Affaire Marouane: RSF et plus de 100 journalistes demandent des explications au Palais Mohamed 5

Le 3 décembre 2024, le journaliste Habib Marouane Camara a été arrêté par des gendarmes présumés et emmené vers une destination inconnue. Depuis, aucune nouvelle. Après six mois d’attente insoutenable, 105 journalistes africains et organisations de défense de la liberté de la presse rassemblés par Reporters sans frontières (RSF) interpellent les autorités guinéennes : où est Habib Marouane Camara ?
Le 3 décembre, aux alentours de 20h10, le journaliste Habib Marouane Camara, propriétaire et administrateur général du site d’information Le Révélateur 224, est en route vers le domicile de l’homme d’affaires Kerfalla Person Camara, à Lambanyi, une commune de la capitale Conakry, lorsqu’un pick-up de gendarmerie intercepte son véhicule. Des hommes armés en tenue de gendarme l’assomment avant de le conduire vers une destination inconnue, selon les informations recueillies par RSF. Six mois après cet enlèvement violent, ni ses collègues, ni ses proches, ni la communauté journalistique n’ont de nouvelles de lui.

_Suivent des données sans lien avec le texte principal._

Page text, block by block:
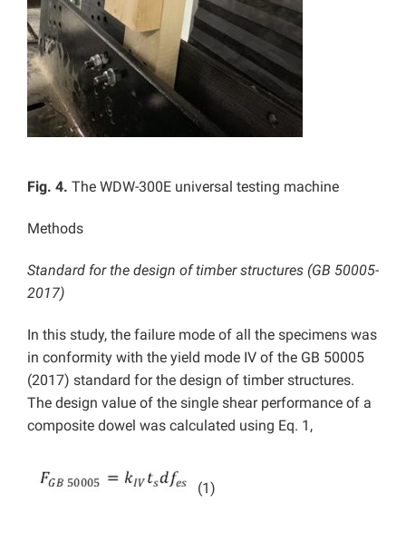
Fig. 4. The WDW-300E universal testing machine
Methods
Standard for the design of timber structures (GB 50005-
2017)
In this study, the failure mode of all the specimens was
in conformity with the yield mode IV of the GB 50005
(2017) standard for the design of timber structures.
The design value of the single shear performance of a
composite dowel was calculated using Eq. 1,
(1)
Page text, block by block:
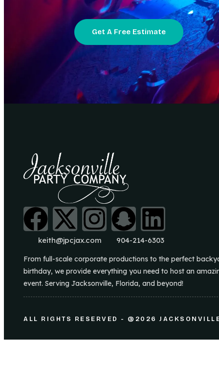
Get A Free Estimate
keith@jpcjax.com 904-214-6303
From full-scale corporate productions to the perfect
birthday, we provide everything you need to host an
event. Serving Jacksonville, Florida, and beyond!
ALL RIGHTS RESERVED - @2026
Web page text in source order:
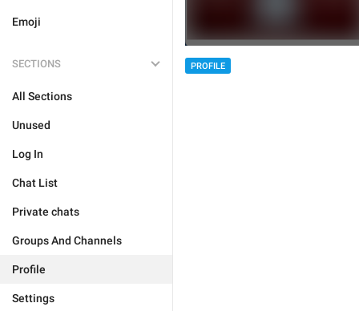
Emoji
SECTIONS
All Sections
Unused
Log In
Chat List
Private chats
Groups And Channels
Profile
Settings
PROFILE
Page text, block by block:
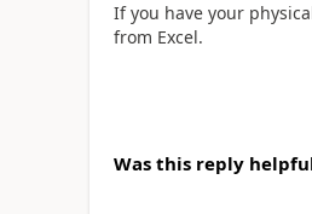
If you have your
from Excel.
Was this reply

Rassemblés par RSF, 94 journalistes africains et 11 organisations de défense de la liberté de la presse se mobilisent pour lancer un appel aux autorités guinéennes afin qu’elles s’expriment publiquement et clairement sur le sujet et qu’elles mettent tout en œuvre pour libérer le journaliste. Ce dernier, malade, nécessite un traitement médicamenteux quotidien, selon sa femme.

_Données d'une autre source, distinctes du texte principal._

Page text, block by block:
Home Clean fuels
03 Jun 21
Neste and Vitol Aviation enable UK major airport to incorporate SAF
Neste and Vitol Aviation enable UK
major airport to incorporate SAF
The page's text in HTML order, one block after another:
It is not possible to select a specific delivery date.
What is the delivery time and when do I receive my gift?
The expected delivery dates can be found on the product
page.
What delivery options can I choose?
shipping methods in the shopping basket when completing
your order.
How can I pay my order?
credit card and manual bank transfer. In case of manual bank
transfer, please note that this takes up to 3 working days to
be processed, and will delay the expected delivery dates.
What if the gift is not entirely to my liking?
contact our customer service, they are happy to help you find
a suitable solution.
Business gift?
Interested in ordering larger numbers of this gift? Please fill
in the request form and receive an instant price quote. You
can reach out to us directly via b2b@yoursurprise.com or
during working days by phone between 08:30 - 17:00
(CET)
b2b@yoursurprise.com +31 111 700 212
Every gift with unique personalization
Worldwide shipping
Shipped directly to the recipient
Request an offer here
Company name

La liste des signataires comprend des grandes figures de la presse africaine, telles que le directeur de publication du journal gambien The Point, Pap Saine, le fondateur de la Fondation pour le journalisme d’investigation (FIJ) au Nigeria, Fisayo Soyombo, ou encore le fondateur et directeur du groupe de presse Iwacu au Burundi, Antoine Kaburahe. Des organisations de défense des droits des journalistes, solidaires et préoccupées par le sort du journaliste, ont aussi rejoint RSF et apportent leur soutien, à l’instar du Comité pour la protection des journalists (CPJ), de la Fondation des médias pour l’Afrique de l’Ouest (MFWA) ou encore de l’Alliance des Médias pour les Droits Humains en Guinée (AMDH).

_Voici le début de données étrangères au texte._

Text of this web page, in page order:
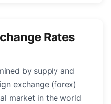
Rates
by supply and
exchange (forex)
market in the world
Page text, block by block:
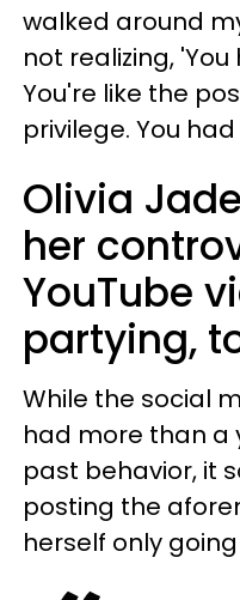
walked around
not realizing,
You're like the
privilege. You
Olivia
her
YouTube
partying,
While the social
had more than a
past behavior, it
posting the
herself only
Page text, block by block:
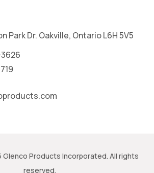
Park Dr. Oakville, Ontario L6H 5V5
Products Incorporated. All rights
reserved.
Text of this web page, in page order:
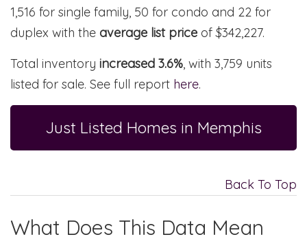
1,516 for single family, 50 for condo and 22 for
duplex with the average list price of $342,227.
Total inventory increased 3.6% , with 3,759 units
listed for sale. See full report here.
Just Listed Homes in Memphis
Back To Top
What Does This Data Mean
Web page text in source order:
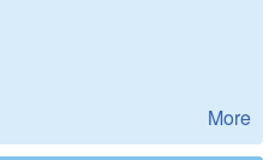
More
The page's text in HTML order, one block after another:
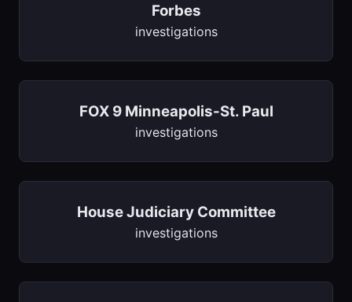
Forbes
investigations
FOX 9 Minneapolis-St. Paul
investigations
House Judiciary Committee
investigations
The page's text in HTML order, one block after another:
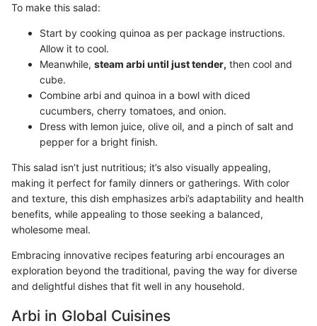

Si la raison exacte de son enlèvement demeure inconnue, Habib Marouane Camara est perçu comme un journaliste critique des autorités militaires au pouvoir, avec une liberté de ton assumée. Il les interpellait régulièrement et a notamment abordé sur sa page Facebook, les disparitions forcées, en juillet, des activistes Foniké Menguè et Mamadou Billo Bah. Avant que le média ne soit interdit de diffusion en mai 2024, il co-animait une émission à Djoma TV et Djoma FM. Quelques jours avant son enlèvement, les avocats du journaliste avaient déclaré qu’il avait “reçu des menaces d’enlèvement imminent par un groupe d’individus inconnus”.
Restriction de la presse en Guinée
Depuis sa disparition, RSF se mobilise pour retrouver Habib Marouane Camara. L’organisation a saisi la rapporteure spéciale sur la liberté d’expression et l’accès à l’information en Afrique au sein de la Commission africaine des droits de l’homme et des peuples (CADHP), principal organe veillant à la protection des droits humains en Afrique. Le 3 mai, RSF s’est exprimée devant la CADHP à Banjul pour que la Commission interpelle le gouvernement afin qu’il s’exprime sur son sort.
Cette disparition s’inscrit dans un contexte particulièrement inquiétant pour la presse en Guinée : malgré leurs engagements, les autorités ont ordonné en toute illégalité le retrait des agréments d’exploitation de quatre radios et de deux chaînes de télévision privées en mai 2024.
La Guinée est le pays qui a connu la plus grande chute dans le Classement mondial de la liberté de la presse établi par RSF cette année : avec 25 places de perdues sur 180 pays et territoires, elle figure désormais au 103e rang.